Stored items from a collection
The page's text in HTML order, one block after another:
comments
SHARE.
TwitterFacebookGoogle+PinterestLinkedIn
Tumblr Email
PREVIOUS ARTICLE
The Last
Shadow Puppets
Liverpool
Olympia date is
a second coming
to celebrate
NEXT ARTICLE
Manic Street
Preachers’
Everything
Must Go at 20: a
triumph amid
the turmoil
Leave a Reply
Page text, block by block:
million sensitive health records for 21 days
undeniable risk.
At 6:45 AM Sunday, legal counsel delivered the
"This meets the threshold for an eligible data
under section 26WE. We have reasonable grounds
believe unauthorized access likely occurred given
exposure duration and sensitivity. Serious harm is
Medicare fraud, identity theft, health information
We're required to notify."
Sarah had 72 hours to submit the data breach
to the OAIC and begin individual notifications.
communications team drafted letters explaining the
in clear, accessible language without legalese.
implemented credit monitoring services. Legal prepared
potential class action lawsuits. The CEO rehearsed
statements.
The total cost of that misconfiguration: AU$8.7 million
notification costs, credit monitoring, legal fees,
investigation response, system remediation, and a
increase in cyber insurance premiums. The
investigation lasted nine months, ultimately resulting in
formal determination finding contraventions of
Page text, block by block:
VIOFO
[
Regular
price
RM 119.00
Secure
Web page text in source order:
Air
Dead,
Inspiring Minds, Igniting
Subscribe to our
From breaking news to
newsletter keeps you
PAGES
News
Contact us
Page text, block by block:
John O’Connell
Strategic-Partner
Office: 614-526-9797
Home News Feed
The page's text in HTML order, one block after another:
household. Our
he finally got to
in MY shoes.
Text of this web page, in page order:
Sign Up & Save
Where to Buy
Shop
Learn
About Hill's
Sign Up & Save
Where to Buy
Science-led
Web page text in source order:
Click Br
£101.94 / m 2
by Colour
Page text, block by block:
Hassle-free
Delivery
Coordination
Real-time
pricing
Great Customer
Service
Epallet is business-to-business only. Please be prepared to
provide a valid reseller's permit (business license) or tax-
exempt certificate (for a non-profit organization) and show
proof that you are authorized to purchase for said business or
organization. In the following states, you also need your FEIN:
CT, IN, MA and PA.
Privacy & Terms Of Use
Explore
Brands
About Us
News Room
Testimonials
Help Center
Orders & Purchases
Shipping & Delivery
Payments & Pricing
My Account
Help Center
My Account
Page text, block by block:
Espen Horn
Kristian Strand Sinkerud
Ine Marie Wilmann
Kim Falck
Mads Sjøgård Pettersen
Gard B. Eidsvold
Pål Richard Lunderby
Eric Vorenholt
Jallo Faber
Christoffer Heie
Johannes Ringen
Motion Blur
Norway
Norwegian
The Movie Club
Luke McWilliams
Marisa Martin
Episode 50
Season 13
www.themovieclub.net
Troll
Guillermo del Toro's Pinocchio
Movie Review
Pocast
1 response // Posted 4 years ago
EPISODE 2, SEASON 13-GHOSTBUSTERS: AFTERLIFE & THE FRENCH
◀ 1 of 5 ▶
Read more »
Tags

Instructions for the task:
This exercise requires all the entries to be written out again exactly.

Reply:
The page's text in HTML order, one block after another:
comments
SHARE.
TwitterFacebookGoogle+PinterestLinkedIn
Tumblr Email
PREVIOUS ARTICLE
The Last
Shadow Puppets
Liverpool
Olympia date is
a second coming
to celebrate
NEXT ARTICLE
Manic Street
Preachers’
Everything
Must Go at 20: a
triumph amid
the turmoil
Leave a Reply
Page text, block by block:
million sensitive health records for 21 days
undeniable risk.
At 6:45 AM Sunday, legal counsel delivered the
"This meets the threshold for an eligible data
under section 26WE. We have reasonable grounds
believe unauthorized access likely occurred given
exposure duration and sensitivity. Serious harm is
Medicare fraud, identity theft, health information
We're required to notify."
Sarah had 72 hours to submit the data breach
to the OAIC and begin individual notifications.
communications team drafted letters explaining the
in clear, accessible language without legalese.
implemented credit monitoring services. Legal prepared
potential class action lawsuits. The CEO rehearsed
statements.
The total cost of that misconfiguration: AU$8.7 million
notification costs, credit monitoring, legal fees,
investigation response, system remediation, and a
increase in cyber insurance premiums. The
investigation lasted nine months, ultimately resulting in
formal determination finding contraventions of
Page text, block by block:
VIOFO
[
Regular
price
RM 119.00
Secure
Web page text in source order:
Air
Dead,
Inspiring Minds, Igniting
Subscribe to our
From breaking news to
newsletter keeps you
PAGES
News
Contact us
Page text, block by block:
John O’Connell
Strategic-Partner
Office: 614-526-9797
Home News Feed
The page's text in HTML order, one block after another:
household. Our
he finally got to
in MY shoes.
Text of this web page, in page order:
Sign Up & Save
Where to Buy
Shop
Learn
About Hill's
Sign Up & Save
Where to Buy
Science-led
Web page text in source order:
Click Br
£101.94 / m 2
by Colour
Page text, block by block:
Hassle-free
Delivery
Coordination
Real-time
pricing
Great Customer
Service
Epallet is business-to-business only. Please be prepared to
provide a valid reseller's permit (business license) or tax-
exempt certificate (for a non-profit organization) and show
proof that you are authorized to purchase for said business or
organization. In the following states, you also need your FEIN:
CT, IN, MA and PA.
Privacy & Terms Of Use
Explore
Brands
About Us
News Room
Testimonials
Help Center
Orders & Purchases
Shipping & Delivery
Payments & Pricing
My Account
Help Center
My Account
Page text, block by block:
Espen Horn
Kristian Strand Sinkerud
Ine Marie Wilmann
Kim Falck
Mads Sjøgård Pettersen
Gard B. Eidsvold
Pål Richard Lunderby
Eric Vorenholt
Jallo Faber
Christoffer Heie
Johannes Ringen
Motion Blur
Norway
Norwegian
The Movie Club
Luke McWilliams
Marisa Martin
Episode 50
Season 13
www.themovieclub.net
Troll
Guillermo del Toro's Pinocchio
Movie Review
Pocast
1 response // Posted 4 years ago
EPISODE 2, SEASON 13-GHOSTBUSTERS: AFTERLIFE & THE FRENCH
◀ 1 of 5 ▶
Read more »
Tags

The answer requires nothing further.